## Task statement
Would you reproduce exactly the lines below from the one holding "2023 Nissan Rogue SV [122, 254]" through the one holding "2016 8-Week Retreat – (262, 77)", inclusive, and no others?

Records from a dataset
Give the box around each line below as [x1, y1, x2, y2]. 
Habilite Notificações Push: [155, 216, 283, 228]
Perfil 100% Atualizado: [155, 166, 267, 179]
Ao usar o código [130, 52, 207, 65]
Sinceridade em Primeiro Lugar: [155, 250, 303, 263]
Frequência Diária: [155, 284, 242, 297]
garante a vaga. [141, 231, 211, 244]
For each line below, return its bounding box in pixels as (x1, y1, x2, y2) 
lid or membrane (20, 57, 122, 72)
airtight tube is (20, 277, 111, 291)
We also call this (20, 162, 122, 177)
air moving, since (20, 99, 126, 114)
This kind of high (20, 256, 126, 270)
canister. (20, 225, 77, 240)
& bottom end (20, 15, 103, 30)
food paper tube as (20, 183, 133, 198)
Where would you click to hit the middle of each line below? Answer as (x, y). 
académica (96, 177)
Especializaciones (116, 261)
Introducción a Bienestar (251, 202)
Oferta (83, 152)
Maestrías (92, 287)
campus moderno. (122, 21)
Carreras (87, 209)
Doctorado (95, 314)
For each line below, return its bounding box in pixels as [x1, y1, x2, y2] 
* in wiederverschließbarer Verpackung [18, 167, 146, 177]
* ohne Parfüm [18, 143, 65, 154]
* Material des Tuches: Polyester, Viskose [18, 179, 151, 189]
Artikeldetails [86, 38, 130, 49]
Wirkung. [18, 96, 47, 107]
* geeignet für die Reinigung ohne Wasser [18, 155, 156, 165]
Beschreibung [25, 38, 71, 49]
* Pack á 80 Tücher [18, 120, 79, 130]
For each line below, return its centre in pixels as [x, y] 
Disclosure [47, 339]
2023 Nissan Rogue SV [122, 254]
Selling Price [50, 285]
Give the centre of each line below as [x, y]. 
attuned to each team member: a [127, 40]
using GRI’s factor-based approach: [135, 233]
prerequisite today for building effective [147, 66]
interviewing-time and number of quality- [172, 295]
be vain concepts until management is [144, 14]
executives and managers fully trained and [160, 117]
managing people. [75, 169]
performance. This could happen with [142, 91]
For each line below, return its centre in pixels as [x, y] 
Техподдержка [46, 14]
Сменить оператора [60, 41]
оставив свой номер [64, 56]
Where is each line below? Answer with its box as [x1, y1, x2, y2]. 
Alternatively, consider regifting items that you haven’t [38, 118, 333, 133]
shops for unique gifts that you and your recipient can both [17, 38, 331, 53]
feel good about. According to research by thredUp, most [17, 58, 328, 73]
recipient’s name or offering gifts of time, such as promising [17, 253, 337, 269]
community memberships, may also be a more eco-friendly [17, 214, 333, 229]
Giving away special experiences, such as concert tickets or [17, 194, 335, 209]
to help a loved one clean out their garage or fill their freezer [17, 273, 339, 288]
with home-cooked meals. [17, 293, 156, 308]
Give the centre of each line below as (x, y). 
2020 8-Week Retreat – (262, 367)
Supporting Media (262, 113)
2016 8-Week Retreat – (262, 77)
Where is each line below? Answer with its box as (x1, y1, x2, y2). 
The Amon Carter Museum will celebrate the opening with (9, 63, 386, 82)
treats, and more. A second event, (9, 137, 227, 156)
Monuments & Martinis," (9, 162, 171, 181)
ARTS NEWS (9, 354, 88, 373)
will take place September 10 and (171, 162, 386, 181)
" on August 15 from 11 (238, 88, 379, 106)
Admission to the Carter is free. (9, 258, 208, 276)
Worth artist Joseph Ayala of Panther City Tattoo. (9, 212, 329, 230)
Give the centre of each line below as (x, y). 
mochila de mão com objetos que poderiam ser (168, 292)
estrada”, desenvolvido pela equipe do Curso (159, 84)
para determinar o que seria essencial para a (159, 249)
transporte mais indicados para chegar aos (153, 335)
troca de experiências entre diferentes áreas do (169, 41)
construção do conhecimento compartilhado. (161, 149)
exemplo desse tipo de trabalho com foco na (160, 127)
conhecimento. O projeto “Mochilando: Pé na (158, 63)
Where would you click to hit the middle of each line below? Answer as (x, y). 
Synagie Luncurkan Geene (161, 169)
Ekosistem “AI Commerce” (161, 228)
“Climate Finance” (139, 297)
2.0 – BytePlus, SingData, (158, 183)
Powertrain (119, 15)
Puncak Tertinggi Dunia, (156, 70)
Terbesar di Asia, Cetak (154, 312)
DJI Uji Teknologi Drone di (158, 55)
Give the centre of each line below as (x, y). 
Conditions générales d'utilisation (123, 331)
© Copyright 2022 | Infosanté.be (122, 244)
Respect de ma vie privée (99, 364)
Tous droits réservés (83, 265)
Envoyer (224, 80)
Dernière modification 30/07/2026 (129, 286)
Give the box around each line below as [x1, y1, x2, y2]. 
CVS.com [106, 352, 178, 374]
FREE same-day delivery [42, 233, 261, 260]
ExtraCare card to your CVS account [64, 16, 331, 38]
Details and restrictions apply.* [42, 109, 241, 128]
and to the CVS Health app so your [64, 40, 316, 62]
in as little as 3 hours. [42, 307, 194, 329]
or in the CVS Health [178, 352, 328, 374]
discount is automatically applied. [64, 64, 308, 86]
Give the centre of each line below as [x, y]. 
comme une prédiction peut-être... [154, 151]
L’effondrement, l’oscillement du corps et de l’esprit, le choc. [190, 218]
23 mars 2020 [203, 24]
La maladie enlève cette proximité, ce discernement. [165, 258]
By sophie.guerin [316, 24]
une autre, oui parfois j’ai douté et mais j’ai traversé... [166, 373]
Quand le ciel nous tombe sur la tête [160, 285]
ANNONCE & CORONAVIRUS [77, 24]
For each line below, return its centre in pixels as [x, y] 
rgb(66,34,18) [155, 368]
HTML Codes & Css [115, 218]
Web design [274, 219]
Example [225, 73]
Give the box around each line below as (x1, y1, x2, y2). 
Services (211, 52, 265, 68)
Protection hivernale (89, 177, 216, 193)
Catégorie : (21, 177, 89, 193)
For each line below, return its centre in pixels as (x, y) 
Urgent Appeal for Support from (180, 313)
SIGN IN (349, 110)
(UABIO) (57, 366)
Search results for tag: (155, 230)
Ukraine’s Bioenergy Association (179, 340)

## Solution to the problem
2023 Nissan Rogue SV [122, 254]
Selling Price [50, 285]
Give the centre of each line below as [x, y]. 
attuned to each team member: a [127, 40]
using GRI’s factor-based approach: [135, 233]
prerequisite today for building effective [147, 66]
interviewing-time and number of quality- [172, 295]
be vain concepts until management is [144, 14]
executives and managers fully trained and [160, 117]
managing people. [75, 169]
performance. This could happen with [142, 91]
For each line below, return its centre in pixels as [x, y] 
Техподдержка [46, 14]
Сменить оператора [60, 41]
оставив свой номер [64, 56]
Where is each line below? Answer with its box as [x1, y1, x2, y2]. 
Alternatively, consider regifting items that you haven’t [38, 118, 333, 133]
shops for unique gifts that you and your recipient can both [17, 38, 331, 53]
feel good about. According to research by thredUp, most [17, 58, 328, 73]
recipient’s name or offering gifts of time, such as promising [17, 253, 337, 269]
community memberships, may also be a more eco-friendly [17, 214, 333, 229]
Giving away special experiences, such as concert tickets or [17, 194, 335, 209]
to help a loved one clean out their garage or fill their freezer [17, 273, 339, 288]
with home-cooked meals. [17, 293, 156, 308]
Give the centre of each line below as (x, y). 
2020 8-Week Retreat – (262, 367)
Supporting Media (262, 113)
2016 8-Week Retreat – (262, 77)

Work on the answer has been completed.